At this time, the server 20 may improve security by deleting the second data and the third data. Meanwhile, as described above, when encryption is performed in the first user terminal 11, step S130 may be omitted.

Meanwhile, the first user terminal 11 may store encrypted data in a blockchain. By storing the data in a blockchain, forgery and alteration is impossible, and an effect of improving security exists. As described later, when multiple users share the first data, it is possible to effectively manage the encrypted data. Details of this will be described later.

In step S135, the server 20 may transmit the remaining divided data other than the third data among the divided first data to the external server 21.

That is, the server 20 may store the remaining data other than the third data among the divided first data in the external server 21 having relatively weak security. Even when the external server 21 is hacked by an attacker, 1) there is no information on how to arrange the divided data, and 2) even if there is information, the third data does not exist, so the complete first data can be reconstructed. Will not. Furthermore, as described above, there is an effect that it is difficult for an attacker to infer the third data by dividing the first data through various methods to dynamically set the size of the third data.

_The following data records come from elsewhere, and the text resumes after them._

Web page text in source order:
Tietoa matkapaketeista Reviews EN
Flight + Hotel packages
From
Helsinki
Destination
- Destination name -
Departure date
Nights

Meanwhile, in step S125, and in step S155, which will be described later, in order to further improve security, an encryption and decryption process is performed in the secure world of the server 20, and the remaining steps can be performed in the normal world.

Secure world means a secure data processing architecture, normal world means a general data processing architecture, and two worlds operate selectively, and two worlds cannot be used simultaneously.

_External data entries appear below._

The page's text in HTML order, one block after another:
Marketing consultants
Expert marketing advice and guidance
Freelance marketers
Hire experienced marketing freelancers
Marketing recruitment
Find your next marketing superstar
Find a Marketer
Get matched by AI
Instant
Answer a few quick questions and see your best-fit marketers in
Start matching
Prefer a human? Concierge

In one embodiment, "ARM Trustzone Architecture" may be used as the server 20. As the "ARM Trustzone Architecture", two divided runtime-architectures from ARM for microprocessor systems are known. This runtime-architecture includes two runtime environments. One of them, the non-secure runtime environment, may be referred to as a “normal zone” or a “normal world”. The insecure runtime environment can be controlled by a normal operating system. Another runtime environment, the secure runtime environment, may be referred to as a "Trustzone" or "TrustedWorld" or "Secure World. The secure runtime environment is controlled by a safe operating system. .

Here, the normal operating system may be, for example, an ordinary operating system such as Android, Windows phone, Symbian, etc., and the safe operating system is a security kernel in which security functions are integrated in an existing operating system, such as MOBICORE, RedCastle, etc. (security kernel). According to the ARM trust zone, the above-described non-secure runtime environment and secure runtime environment may be defined as a virtual execution environment.

4 is a flowchart illustrating a data reconstruction method according to an embodiment of the present invention.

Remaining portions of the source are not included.